Monday, November 7, 2011

Looted painting fetches $40 million

From Montreal Gazette: Looted painting fetches $40 million
A prized landscape by painter Gustav Klimt that was stolen by the Nazis, then returned this year to the Montreal heir of its rightful owner, sold for $40.4 million on Wednesday (Nov 3, 2011) at Sotheby's auction house in New York.

Georges Jorisch, 83, of Montreal is the only surviving relative of Amalie Redlich, who owned the painting Litzlberg am Attersee (Litzlberg on the Attersee) before it was stolen in the Second World War. The Austrian government and officials of the museum where the painting was previously displayed said in April a portion of the money earned in the sale would go to Jorisch.
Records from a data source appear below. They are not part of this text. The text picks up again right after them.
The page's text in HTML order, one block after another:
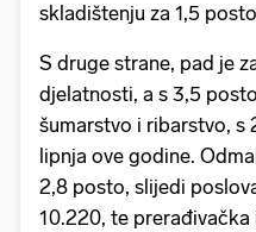
skladištenju za 1,5
S druge strane, pad je
djelatnosti, a s 3,5
šumarstvo i ribarstvo, s
lipnja ove godine.
2,8 posto, slijedi
10.220, te
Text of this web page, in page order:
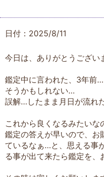
日付：2025/8/11
今日は、ありがとうござい
鑑定中に言われた、3年前…
そうかもしれない…
誤解…したまま月日が流れ
これから良くなるみたいな
鑑定の答えが早いので、お
ているなぁ…と、思える事
る事が出て来たら鑑定を、
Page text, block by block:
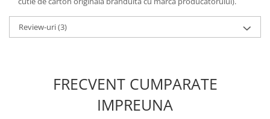
Review-uri(3)
FRECVENT CUMPARATE
IMPREUNA
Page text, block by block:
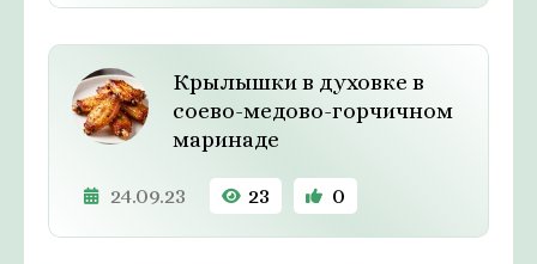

The painting depicts a pastoral scene of towering, wooded hills rising from water into a bright sky. It was stolen after the German annexation of Austria in 1938 and only returned this spring to Jorisch.

Art experts determined there was no doubt it was part of a collection belonging to Redlich that was looted by the Nazis during the Second World War.

Redlich and her daughter, Mathilde, were deported to Lodz, Poland, in 1941 and presumed executed. Mathilde's husband and son, Georges, had fled Vienna in 1938. When they returned after the war, all of Redlich's paintings were gone.

The painting was purchased by an art collector in Salzburg; it was later traded to the Salzburg state gallery, and in 1952 joined the inventory of the Salzburg Modern Art Museum.

This is the second time Jorisch and his legal team have successfully reclaimed a painting by Klimt.

In 2010, the Church of Cassone-Landscape with Cypresses was sold at Sotheby's for $45.4 million. That painting was also part of his grandmother's pilfered collection.

The painting resurfaced in 1962, loaned out for an exhibit celebrating the 100th anniversary of Klimt's birth.

Jorisch split an undisclosed portion of the proceeds of the auction with the collector who owned the painting at the time.

Under a 1998 restitution law in Austria, the country has returned 10,000 Nazi-stolen paintings to the descendants of their former owners.

The estate of another Montrealer, Max Stern, owner of the Dominion Gallery, has also been successful in recovering stolen art.

Stern owned a gallery in Dusseldorf and fled because of anti-Semitism in 1937.